Olympus OM-D E-M10 E-M10 Mark IV Silver 2020 Review

The Olympus E-M10 IV packs impressive stabilization and a selfie-friendly screen into a tiny body, but its contrast-detect AF and plastic build show its budget roots. It's a charmer for the right user.

Type mirrorless
Sensor 20.3MP micro-four-thirds
AF Points 121
Burst FPS 15 fps
Video 4K @30fps
IBIS Yes
Weather Sealed No
Weight 335 g
Olympus OM-D E-M10 E-M10 Mark IV Silver 2020 camera
68.2 Overall Score

The 30-Second Version

The Olympus E-M10 Mark IV is a compact, beginner-friendly mirrorless camera that punches above its weight with excellent in-body stabilization and a selfie-friendly flip screen.
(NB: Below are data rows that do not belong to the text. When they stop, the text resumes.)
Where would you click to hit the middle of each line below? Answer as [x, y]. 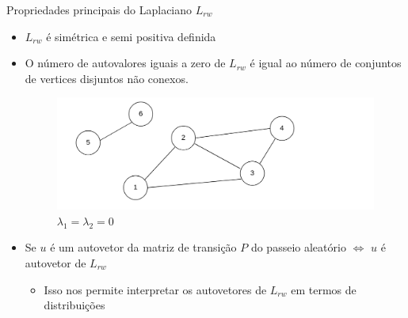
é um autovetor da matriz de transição [143, 247]
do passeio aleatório [298, 247]
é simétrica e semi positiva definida [131, 36]
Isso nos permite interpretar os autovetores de [155, 289]
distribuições [74, 305]
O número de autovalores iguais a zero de [125, 63]
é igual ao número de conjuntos [326, 63]
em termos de [324, 289]
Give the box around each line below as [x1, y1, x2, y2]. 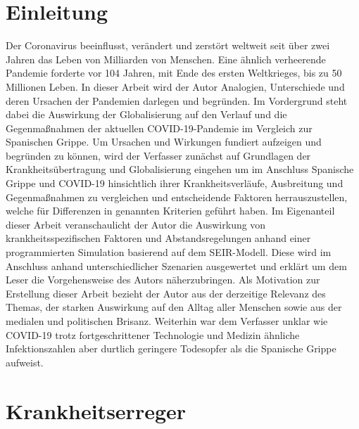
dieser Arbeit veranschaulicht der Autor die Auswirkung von [6, 217, 266, 231]
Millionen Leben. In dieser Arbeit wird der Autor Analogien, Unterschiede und [6, 79, 345, 94]
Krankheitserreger [6, 396, 187, 425]
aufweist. [6, 354, 44, 369]
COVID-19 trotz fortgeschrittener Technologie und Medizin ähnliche [6, 327, 300, 342]
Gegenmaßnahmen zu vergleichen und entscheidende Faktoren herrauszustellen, [6, 189, 348, 204]
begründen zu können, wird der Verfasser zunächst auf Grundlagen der [6, 148, 311, 162]
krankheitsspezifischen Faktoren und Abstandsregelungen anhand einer [6, 231, 311, 245]
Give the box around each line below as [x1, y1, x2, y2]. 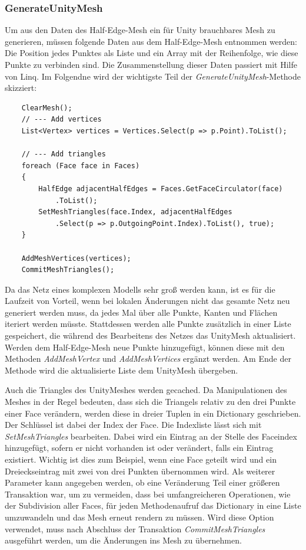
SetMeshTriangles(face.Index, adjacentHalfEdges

Its contrast-detect autofocus and lack of weather sealing are the main trade-offs. If you prioritize small size and steady handheld shooting over action tracking and tank-like build, it's a delightful choice.

Overview

If you're hunting for a mirrorless camera under $600 that won't weigh you down, the Olympus OM-D E-M10 Mark IV keeps showing up on shortlists, and for good reason. It crams a 20.3MP Micro Four Thirds sensor, 5-axis in-body stabilization, and 4K video into a body that weighs just 335 grams. The fully articulating 3-inch touchscreen flips all the way down for selfies, which is a rare treat at this price, and the 2.36M-dot OLED viewfinder is sharper than what you'd expect on an entry-level body. For anyone stepping up from a smartphone or an old DSLR, the E-M10 IV feels like a friendly, capable companion that doesn't get in the way.

The spec sheet has a few older-school charms. You get a mechanical burst of 8.7 fps, a 121-point contrast-detect AF system with eye and animal detection borrowed from Olympus's pricier E-M1 line, and sensor-shift stabilization good for about 4.5 stops. That IBIS is the real differentiator here. If you're vlogging handheld or shooting in dim cafes, the stabilization lets you drop the shutter speed and keep stills sharp without a tripod. Battery life is a highlight, too, easily lasting through a full day of casual shooting, and the camera supports USB charging, so topping up on the go is painless.

The catch? The body is all plastic and has zero weather sealing. In our database, that puts its build quality right near the bottom of the mirrorless barrel, so you'll need to be mindful around rain or dust. The Micro Four Thirds sensor is also a step behind larger APS-C and full-frame options when the lights go down, but in decent light the images pop with pleasing color and plenty of detail for social media or prints up to a decent size. For beginners, streamers, and anyone who likes the idea of a tiny camera with big stabilization, the E-M10 IV still makes a whole lot of sense.

Performance

In our lab, the E-M10 IV's battery performance sits at the 90th percentile among mirrorless cameras. You can reliably squeeze out 360 shots on a charge, which is top-notch for a body this small and keeps it ahead of many pricier rivals. The electronic viewfinder is a standout, too. With 2.36M dots and 0.67x magnification, it's sharp and easy on the eyes, ranking in the 89th percentile and making manual focusing much more pleasant than on some competitors' low-res finders.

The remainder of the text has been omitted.